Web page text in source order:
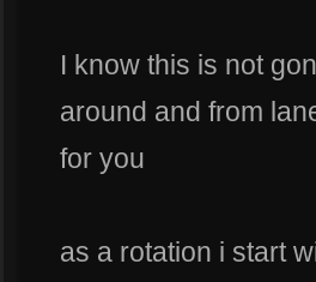
I know this is not
around and from
for you
as a rotation i start
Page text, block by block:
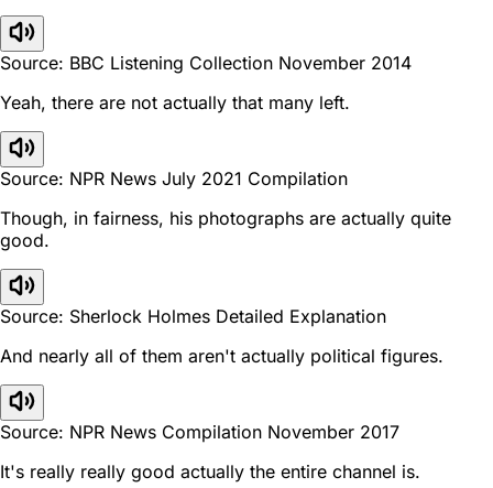
Source: BBC Listening Collection November 2014
Yeah, there are not actually that many left.
Source: NPR News July 2021 Compilation
Though, in fairness, his photographs are actually quite
good.
Source: Sherlock Holmes Detailed Explanation
And nearly all of them aren't actually political figures.
Source: NPR News Compilation November 2017
It's really really good actually the entire channel is.
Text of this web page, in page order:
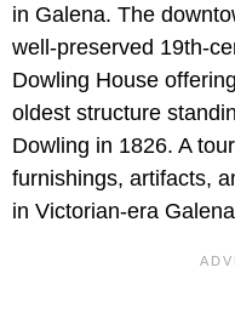
in Galena. The
well-preserved 19th-
Dowling House
oldest structure
Dowling in 1826. A
furnishings, artifacts,
in Victorian-era

===============

* Prompt *
Your answer should be every entry repeated exactly, minus the pictures.

* Expected answer *
Web page text in source order:
I know this is not
around and from
for you
as a rotation i start
Page text, block by block:
Source: BBC Listening Collection November 2014
Yeah, there are not actually that many left.
Source: NPR News July 2021 Compilation
Though, in fairness, his photographs are actually quite
good.
Source: Sherlock Holmes Detailed Explanation
And nearly all of them aren't actually political figures.
Source: NPR News Compilation November 2017
It's really really good actually the entire channel is.
Text of this web page, in page order:
in Galena. The
well-preserved 19th-
Dowling House
oldest structure
Dowling in 1826. A
furnishings, artifacts,
in Victorian-era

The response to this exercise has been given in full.